There is a pathetic attempt amongst some churchmen to assert Christianity's 'green' values. Green ethics demand that man recognises his dependent status in the world and the universe. The Church is saddled with a book compiled in the days when it was thought that 'Creation' was man centred and the Universe earth centred. Thought of any sort cannot 'evolve' if it is hobbled by adherence to antique, irrelevant man made texts from a pre scientific age.
In reply to an earlier post on 31 Oct 2009 15:03:30 GMT
And yet, you cannot give the subject up, if your reviews tell us anything about you! The philosophical question about the origin of the Universe remains: how can this vast mind boggling Universe complete with its own universal laws spring up ex nihilo? The Universe exhales rational "Mind". Science does not answer this question. The Big bang theory does not explain where the something which was the subject of the big bang exploded.
I am not sure which particular churchmen you refer to, but, as a catholic, I believe that it is Man's divine role to lead creation to God. Man's role is a cosmic one; when death is destroyed at the end of time, creation will share in Man's theosis so that God will be all in all (I am referrring to St Paul's famous passage about Creation in eager longing).
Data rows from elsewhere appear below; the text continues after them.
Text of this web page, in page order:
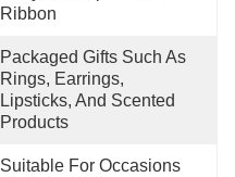
Ribbon
Packaged Gifts Such As
Rings, Earrings,
Lipsticks, And Scented
Products
Suitable For Occasions

In reply to an earlier post on 20 Sep 2010 12:06:13 BDT
'And yet, you cannot give the subject up, if your reviews tell us anything about you! '
Too right. The origin of the universe and the origin and purpose of mankind are of universal interest. I simply find it tragic that so many otherwise thoughtful people seem hobbled by the traditional God centred traditions which formed the basis of their upbringing.
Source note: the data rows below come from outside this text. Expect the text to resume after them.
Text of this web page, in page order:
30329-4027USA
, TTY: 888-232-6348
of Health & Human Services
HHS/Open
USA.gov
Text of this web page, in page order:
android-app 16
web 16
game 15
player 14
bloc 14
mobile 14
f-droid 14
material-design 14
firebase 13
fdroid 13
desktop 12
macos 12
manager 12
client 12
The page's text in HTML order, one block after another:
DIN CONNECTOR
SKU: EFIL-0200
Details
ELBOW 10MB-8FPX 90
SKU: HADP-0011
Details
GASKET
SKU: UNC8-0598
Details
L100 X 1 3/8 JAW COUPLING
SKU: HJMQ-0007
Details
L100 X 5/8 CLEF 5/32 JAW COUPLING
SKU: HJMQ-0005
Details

Perhaps I am fortunate that I was raised as a Jehovah's Witness. For all that it is a despicable and revolting cult, it did at least give me an awareness of more than 'Moses in the bulrushes' and 'Gentle Jesus Meek and Mild'. Those cutesy stories typified the Sunday School fare of my contemporaries.
Those whose religious development took place in an organisation that was charitiable, cultured, sociable and welcoming may have greater difficulty in seeing the dangers of the whole notion of 'divinely inspired' books. They will tend to dismiss as extremist and irrational those who actually believe them, and on that account, demand, for example, that Israel's borders be exteneded to conform with God's promise to Abraham or that all true Muslims engage in violent Jihad.
New Testament followers should concentrate their time and effort not on 'The Kingdom of this world' but spread the Good News of the forthcoming Kingdom which will be heralded by an orgy of destruction of unbelievers.
ANglicans have, in the main, junked theology for all practical purposes. It is merely a specialist interest, like bell ringing or flower arrangng.
There is another group in CHristendom, however, with its HQ in ROme, that imagines its boss to be the successor of St. Peter and thus Jesus' earthly standin until the Parousia. Rejecting reason and evidence in favour of 'Divine inspiration' or authorship leads to dangerous absurdities in thought and action.